Since the dancer scheduled to do “What Does An English Girl Think Of A Yank” sprained his ankle on the day it was to be shot, Victor Saville asked Cole to dance it with her himself. He felt ill suited to the character, but there was nothing else to be done. “So I rehearse with Rita a couple of times around and we’re ready to start. Well, baby, I don’t know what hit me, when they turned the camera on. Monroe was the same way – when it was for real, it was like ‘look out.’ For this first shot …suddenly this mass of red hair comes hurtling at me, and it looked like ninety times more teeth than I ever saw in a woman’s mouth before and more eyes rolling, and … you know, she was the most animated object ever.

“Rita always did it for real – she always gave more than she got.

“We got along good, we liked each other, Rita knew I was very understanding of what she could and what she couldn’t do. She was very good humored and disciplined. If it was in her to do what you asked of her she’d do it very well and with energy, unlike some.”
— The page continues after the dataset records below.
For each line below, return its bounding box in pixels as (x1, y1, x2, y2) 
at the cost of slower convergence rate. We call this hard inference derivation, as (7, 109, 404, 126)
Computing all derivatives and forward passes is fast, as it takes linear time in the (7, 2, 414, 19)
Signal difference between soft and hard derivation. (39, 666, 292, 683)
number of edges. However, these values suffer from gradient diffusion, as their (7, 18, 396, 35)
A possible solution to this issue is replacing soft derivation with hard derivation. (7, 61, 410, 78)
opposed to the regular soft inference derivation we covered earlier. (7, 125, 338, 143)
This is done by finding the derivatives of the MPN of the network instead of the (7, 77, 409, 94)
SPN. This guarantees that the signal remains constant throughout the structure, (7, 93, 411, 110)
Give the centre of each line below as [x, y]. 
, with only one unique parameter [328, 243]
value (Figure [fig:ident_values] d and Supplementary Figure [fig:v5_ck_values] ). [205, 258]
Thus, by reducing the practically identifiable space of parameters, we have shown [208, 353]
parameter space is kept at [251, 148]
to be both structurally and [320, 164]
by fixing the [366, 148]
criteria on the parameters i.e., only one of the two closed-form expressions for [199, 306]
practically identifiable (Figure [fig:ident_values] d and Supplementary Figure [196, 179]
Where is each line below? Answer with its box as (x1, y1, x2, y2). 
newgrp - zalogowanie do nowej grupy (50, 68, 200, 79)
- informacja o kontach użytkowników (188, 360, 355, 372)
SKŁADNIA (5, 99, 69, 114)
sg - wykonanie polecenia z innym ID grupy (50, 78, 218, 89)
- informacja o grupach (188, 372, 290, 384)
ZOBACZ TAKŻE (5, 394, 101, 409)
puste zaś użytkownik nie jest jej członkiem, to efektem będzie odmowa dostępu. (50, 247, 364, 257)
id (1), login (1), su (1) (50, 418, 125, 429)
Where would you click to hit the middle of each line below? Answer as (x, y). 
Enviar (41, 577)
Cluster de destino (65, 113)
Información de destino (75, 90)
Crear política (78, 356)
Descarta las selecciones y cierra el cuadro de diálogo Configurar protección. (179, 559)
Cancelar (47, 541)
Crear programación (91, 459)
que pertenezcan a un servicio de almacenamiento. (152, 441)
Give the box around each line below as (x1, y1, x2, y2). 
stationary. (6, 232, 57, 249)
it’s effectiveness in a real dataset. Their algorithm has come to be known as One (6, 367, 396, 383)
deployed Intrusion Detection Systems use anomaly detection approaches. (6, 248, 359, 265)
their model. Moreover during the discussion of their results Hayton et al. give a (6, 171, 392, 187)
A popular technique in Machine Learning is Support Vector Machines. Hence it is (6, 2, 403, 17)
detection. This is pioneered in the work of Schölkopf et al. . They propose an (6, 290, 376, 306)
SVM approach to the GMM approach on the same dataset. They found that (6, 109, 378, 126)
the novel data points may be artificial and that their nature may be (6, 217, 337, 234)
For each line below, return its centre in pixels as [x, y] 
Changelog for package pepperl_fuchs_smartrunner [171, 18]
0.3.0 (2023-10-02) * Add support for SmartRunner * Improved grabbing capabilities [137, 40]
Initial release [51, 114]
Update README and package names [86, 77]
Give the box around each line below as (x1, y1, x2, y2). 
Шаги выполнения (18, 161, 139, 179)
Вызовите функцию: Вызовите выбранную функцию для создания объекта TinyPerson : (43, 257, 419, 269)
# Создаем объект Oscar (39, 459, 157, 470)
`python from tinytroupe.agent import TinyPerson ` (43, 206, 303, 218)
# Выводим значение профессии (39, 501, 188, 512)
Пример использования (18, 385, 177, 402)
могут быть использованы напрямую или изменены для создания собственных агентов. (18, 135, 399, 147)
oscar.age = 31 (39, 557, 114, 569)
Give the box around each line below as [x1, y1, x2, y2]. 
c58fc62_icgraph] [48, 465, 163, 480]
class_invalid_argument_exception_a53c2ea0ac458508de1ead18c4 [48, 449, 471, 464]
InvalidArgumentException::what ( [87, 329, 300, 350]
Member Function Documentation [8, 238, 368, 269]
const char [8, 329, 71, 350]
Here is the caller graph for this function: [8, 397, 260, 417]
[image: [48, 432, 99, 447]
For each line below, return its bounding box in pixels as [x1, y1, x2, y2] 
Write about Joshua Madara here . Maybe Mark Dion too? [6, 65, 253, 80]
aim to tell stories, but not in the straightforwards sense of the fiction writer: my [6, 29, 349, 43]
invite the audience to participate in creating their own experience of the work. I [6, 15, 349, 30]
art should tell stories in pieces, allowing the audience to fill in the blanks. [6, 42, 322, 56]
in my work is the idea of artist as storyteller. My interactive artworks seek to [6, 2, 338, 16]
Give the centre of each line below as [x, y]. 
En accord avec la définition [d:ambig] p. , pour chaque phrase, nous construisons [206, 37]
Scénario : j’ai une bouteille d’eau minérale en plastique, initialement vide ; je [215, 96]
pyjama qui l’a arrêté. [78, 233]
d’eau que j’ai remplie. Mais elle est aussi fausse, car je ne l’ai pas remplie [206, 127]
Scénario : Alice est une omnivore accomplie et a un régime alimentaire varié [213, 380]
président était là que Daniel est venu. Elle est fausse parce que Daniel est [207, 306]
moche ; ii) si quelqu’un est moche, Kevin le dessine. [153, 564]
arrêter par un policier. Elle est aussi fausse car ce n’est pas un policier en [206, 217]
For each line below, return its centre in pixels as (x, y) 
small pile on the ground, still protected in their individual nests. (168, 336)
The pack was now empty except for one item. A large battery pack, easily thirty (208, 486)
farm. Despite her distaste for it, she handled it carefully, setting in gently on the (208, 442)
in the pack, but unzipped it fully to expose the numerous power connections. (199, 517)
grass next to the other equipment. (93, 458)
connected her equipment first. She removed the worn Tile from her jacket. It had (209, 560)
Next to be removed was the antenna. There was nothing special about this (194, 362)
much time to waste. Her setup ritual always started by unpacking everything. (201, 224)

These remarks by Jack Cole are from John Koball’s astute book on her work, Rita Hayworth, Portrait Of A Love Goddess: The Time, The Place, And The Woman”. I quote it because it helps tell you what you are looking at. Which is why I write these pieces for you.

Here we have Hayworth in a jolly good part in a book musical, shot in glorious 3-strip Technicolor. The color scheme is rich and quiet. The songs are light and the numbers odd. The plot is unusual. You’ll see.

For, all around, it is one of her most entertaining musicals. She is absolutely lovely.